NASCAR Cup Series returns to Chicagoland for July 4 weekend
NXTbets Pro | Published On: July 19, 2026
Chicagoland weekend returns
NASCAR’s Cup Series is back at Chicagoland Speedway in Joliet, Illinois, and the return gives the 1.5-mile oval its first Cup race since 2019. The eero 400 anchors a full holiday-weekend slate that also features the NASCAR O’Reilly Auto Parts Series and ARCA Menards Series, giving the track a packed program after a long absence from the Cup schedule. Cup Series practice and qualifying are on the card before the race, and the field is loaded with 39 cars. That size matters at Chicagoland, where more than half the entered drivers have little or no recent Cup history at the track. Eighteen of the entered Cup drivers have never started a Cup race there, and only 18 of the 38 drivers from the 2019 event are back in this year’s field. The turnover sets up a weekend where track knowledge carries weight, but fresh faces will also have a chance to adapt quickly if they find speed in a hurry. Denny Hamlin earned the pole with a 30.296-second lap, a strong early marker for a race that brings NASCAR back to a venue many teams have not seen in years. Alex Bowman was the last Cup winner at Chicagoland, and his 2019 victory stands as the most recent benchmark for the field as the series returns to the Illinois oval.
Chicagoland track wear
Chicagoland’s resurfaced, rough surface pushes tire wear and track position into the spotlight, and that shape of the race should reward drivers who manage long runs and protect their tires. Limited recent track data adds another layer of uncertainty. Teams will lean on notebook work from other 1.5-mile tracks, but Chicagoland still asks for a specific balance between speed and durability. That makes the opening laps and the pit cycle important, because clean air can carry more value when the surface starts to age. Kyle Larson brings the strongest recent profile to the track among the drivers with multiple starts there. He has four top-five finishes in six Cup starts at Chicagoland and owns the best average finish in that group at 6.17. He also finished second in the last two Cup races at the track and arrives trying to end a 42-race winless streak. That mix of track history and recent frustration keeps him near the top of the conversation. Denny Hamlin and Tyler Reddick also sit among the top contenders and fantasy options. Alex Bowman and Brad Keselowski are sleeper picks, a sign that the field includes drivers who can work their way forward if the race turns into a test of patience and tire management.
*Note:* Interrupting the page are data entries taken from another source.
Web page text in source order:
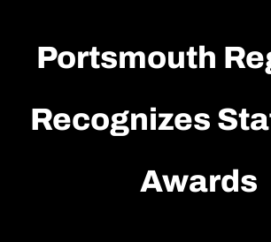
Portsmouth
Recognizes
Awards
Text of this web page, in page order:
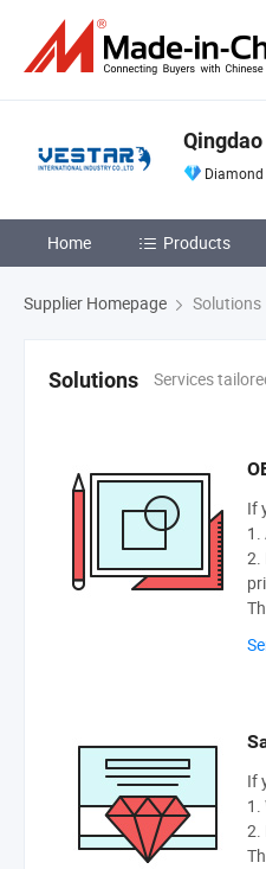
Home Products
Supplier Homepage Solutions
Solutions Services
If
1.
2.
If
1.
2.
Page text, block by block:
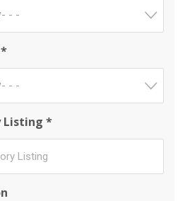
- -
- -
Listing *
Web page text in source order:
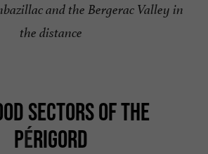
and the Bergerac Valley in
the distance
SECTORS OF THE
PÉRIGORD
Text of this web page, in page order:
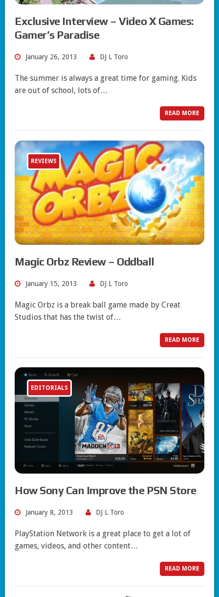
Exclusive Interview – Video X Games:
Gamer’s Paradise
January 26, 2013 DJ L Toro
The summer is always a great time for gaming. Kids
are out of school, lots of…
READ MORE
REVIEWS
Magic Orbz Review – Oddball
January 15, 2013 DJ L Toro
Magic Orbz is a break ball game made by Creat
Studios that has the twist of…
READ MORE
EDITORIALS
How Sony Can Improve the PSN Store
January 8, 2013 DJ L Toro
PlayStation Network is a great place to get a lot of
games, videos, and other content…
READ MORE
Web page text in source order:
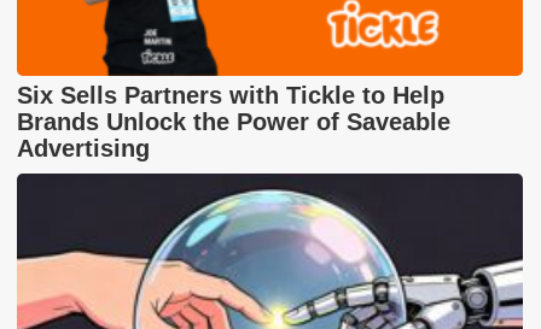
Six Sells Partners with Tickle to Help
Brands Unlock the Power of Saveable
Advertising
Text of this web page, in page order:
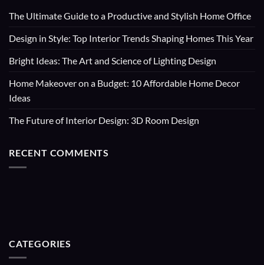
The Ultimate Guide to a Productive and Stylish Home Office
Design in Style: Top Interior Trends Shaping Homes This Year
Bright Ideas: The Art and Science of Lighting Design
Home Makeover on a Budget: 10 Affordable Home Decor
Ideas
The Future of Interior Design: 3D Room Design
RECENT COMMENTS
CATEGORIES
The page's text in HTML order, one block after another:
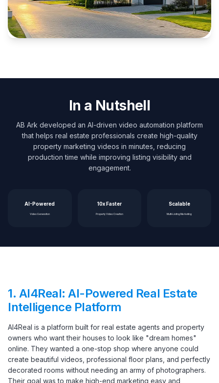
In a Nutshell
AB Ark developed an AI-driven video automation platform
that helps real estate professionals create high-quality
property marketing videos in minutes, reducing
production time while improving listing visibility and
engagement.
AI-Powered
Video Generation
10x Faster
Property Video Creation
Scalable
Multi-Listing Marketing
1. AI4Real: AI-Powered Real Estate
Intelligence Platform
AI4Real is a platform built for real estate agents and property
owners who want their houses to look like "dream homes"
online. They wanted a one-stop shop where anyone could
create beautiful videos, professional floor plans, and perfectly
decorated rooms without needing an army of photographers.
Their goal was to make high-end marketing easy and
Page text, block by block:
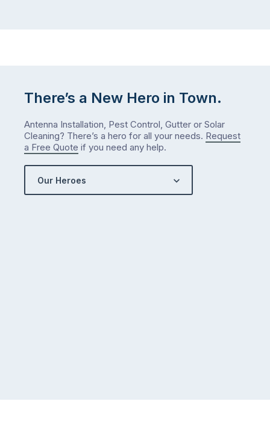
There’s a New Hero in Town.
Antenna Installation, Pest Control, Gutter or Solar
Cleaning? There’s a hero for all your needs. Request
a Free Quote if you need any help.
Our Heroes
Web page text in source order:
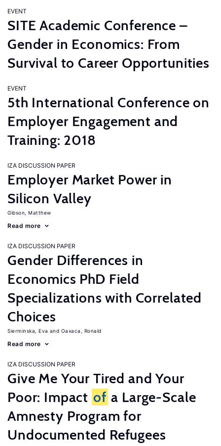
EVENT
SITE Academic Conference –
Gender in Economics: From
Survival to Career Opportunities
EVENT
5th International Conference on
Employer Engagement and
Training: 2018
IZA DISCUSSION PAPER
Employer Market Power in
Silicon Valley
Gibson, Matthew
Read more
IZA DISCUSSION PAPER
Gender Differences in
Economics PhD Field
Specializations with Correlated
Choices
Sierminska, Eva Oaxaca, Ronald
Read more
IZA DISCUSSION PAPER
Give Me Your Tired and Your
Poor: Impact of a Large-Scale
Amnesty Program for
Undocumented Refugees
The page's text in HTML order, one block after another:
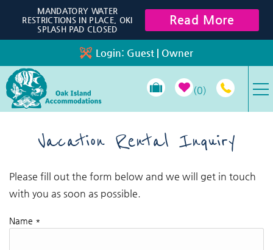
Skip to main content
Login: Guest | Owner
0
PROPERTY MANAGEMENT
MANDATORY WATER
RESTRICTIONS IN PLACE, OKI
SPLASH PAD CLOSED
Read More
Vacation Rental Inquiry
You are here
Please fill out the form below and we will get in touch
with you as soon as possible.
Name *
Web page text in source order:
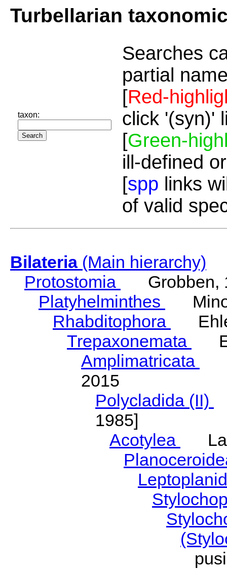
Turbellarian
taxon:
Searches
partial
[Red-
click '(syn)'
[Green-
ill-defined
[spp links
of valid
Bilateria(Main hierarchy)
Protostomia
Grobben,
Platyhelminthes
Rhabditophora
Trepaxonemata
Amplimatricata
2015
Polycladida (II)
1985]
Acotylea
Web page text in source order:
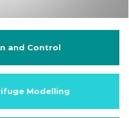
and Control
Modelling
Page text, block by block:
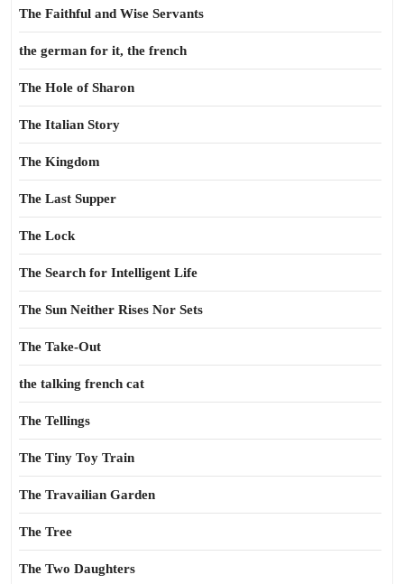
The Faithful and Wise Servants
the german for it, the french
The Hole of Sharon
The Italian Story
The Kingdom
The Last Supper
The Lock
The Search for Intelligent Life
The Sun Neither Rises Nor Sets
The Take-Out
the talking french cat
The Tellings
The Tiny Toy Train
The Travailian Garden
The Tree
The Two Daughters
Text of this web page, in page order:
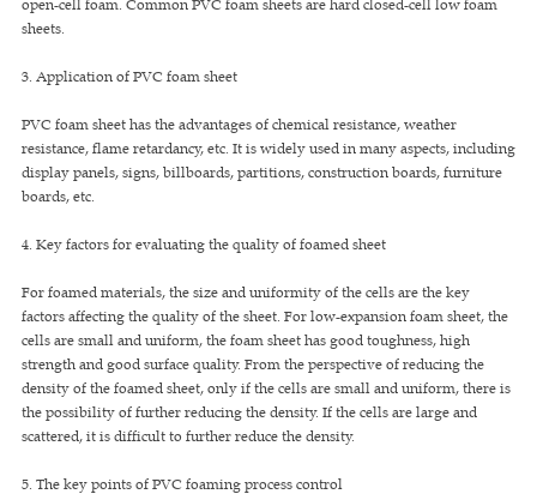
open-cell foam. Common PVC foam sheets are hard closed-cell low foam
sheets.
3. Application of PVC foam sheet
PVC foam sheet has the advantages of chemical resistance, weather
resistance, flame retardancy, etc. It is widely used in many aspects, including
display panels, signs, billboards, partitions, construction boards, furniture
boards, etc.
4. Key factors for evaluating the quality of foamed sheet
For foamed materials, the size and uniformity of the cells are the key
factors affecting the quality of the sheet. For low-expansion foam sheet, the
cells are small and uniform, the foam sheet has good toughness, high
strength and good surface quality. From the perspective of reducing the
density of the foamed sheet, only if the cells are small and uniform, there is
the possibility of further reducing the density. If the cells are large and
scattered, it is difficult to further reduce the density.
5. The key points of PVC foaming process control
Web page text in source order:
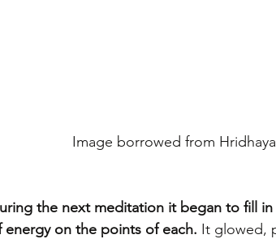
Image borrowed from
the next meditation it began to fill
energy on the points of each. It glowed,
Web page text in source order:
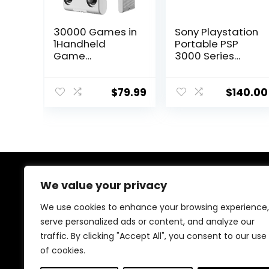
We value your privacy
We use cookies to enhance your browsing experience,
serve personalized ads or content, and analyze our
traffic. By clicking "Accept All", you consent to our use
of cookies.
30000 Games in
1Handheld
Game
Gaming
Emulator,Built-in
256G TF Card,
and TV Output
$79.99
Sony Playstation
Portable PSP
3000 Series
Console System
$140.00
About Us
At our store, we’re passionate about bringing you the
latest tech products that enhance your everyday life.
Our mission is to provide quality, innovation, and value,
making sure you find the perfect gadgets to fit your
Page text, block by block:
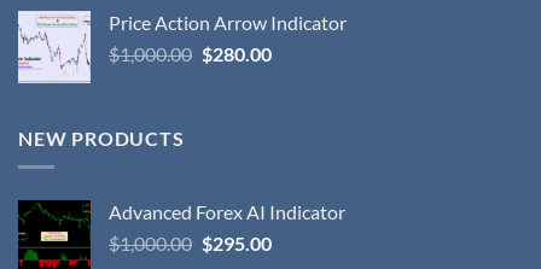
Price Action Arrow Indicator
$1,000.00 $280.00
NEW PRODUCTS
Advanced Forex AI Indicator
$1,000.00 $295.00
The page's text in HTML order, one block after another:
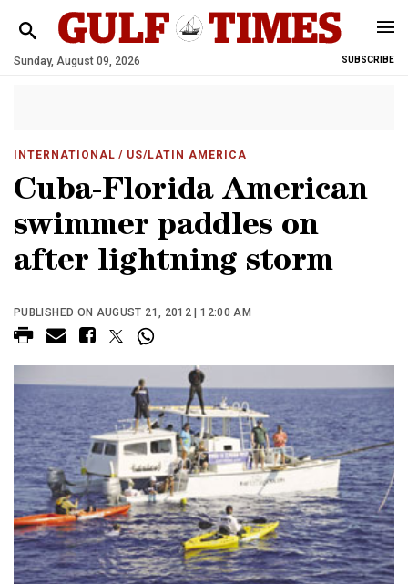
Sunday, August 09, 2026 SUBSCRIBE
INTERNATIONAL / US/LATIN AMERICA
Cuba-Florida American
swimmer paddles on
after lightning storm
PUBLISHED ON AUGUST 21, 2012 | 12:00 AM
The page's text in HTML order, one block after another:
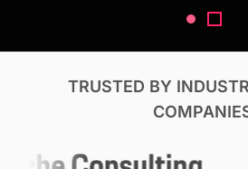
TRUSTED BY
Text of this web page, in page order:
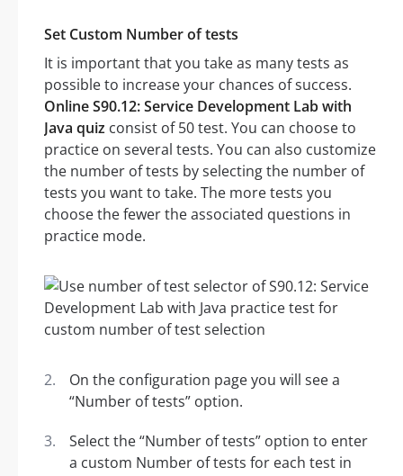
Set Custom Number of tests
It is important that you take as many tests as
possible to increase your chances of success.
Online S90.12: Service Development Lab with
Java quiz consist of 50 test. You can choose to
practice on several tests. You can also customize
the number of tests by selecting the number of
tests you want to take. The more tests you
choose the fewer the associated questions in
practice mode.
On the configuration page you will see a
“Number of tests” option.
Select the “Number of tests” option to enter
a custom Number of tests for each test in
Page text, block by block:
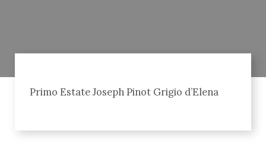
Primo Estate Joseph Pinot Grigio d’Elena

Joey Logano and Carson Hocevar were listed as drivers to avoid in fantasy play, which reflects how unforgiving Chicagoland can be when track position slips away.
In-Season Challenge matchup
Chicagoland also serves as Round 2 of the NASCAR In-Season Challenge, and the bracket adds another layer of pressure to a weekend already shaped by limited track history and a crowded field. Kyle Larson faces William Byron, and Denny Hamlin draws Erik Jones in the second-round matchups. Those pairings raise the stakes for every stage of the race, because advancement in the challenge can hinge on clean runs, pit execution and how well each driver handles the rough surface as the laps build. The challenge brings extra attention to the same drivers who already sit near the center of the weekend story. Hamlin has the pole and the confidence that comes with it. Larson has the best Chicagoland record among the multiple starters and the kind of pace that can turn a bracket race quickly. Byron and Jones enter with their own paths to the next round, and the head-to-head format gives each position on track added value. That fits Chicagoland, where a small mistake can shuffle a driver into traffic and change the outcome of a matchup. The broader weekend card gives the Cup race more context too, with series action across NASCAR’s top three levels, but the In-Season Challenge makes the Cup field feel even tighter. Every pass matters. Every stop matters. At a track where the surface demands attention and the recent data set is thin, the challenge bracket only sharpens the focus on who can adapt fastest and hold position when the race settles into its long middle stage.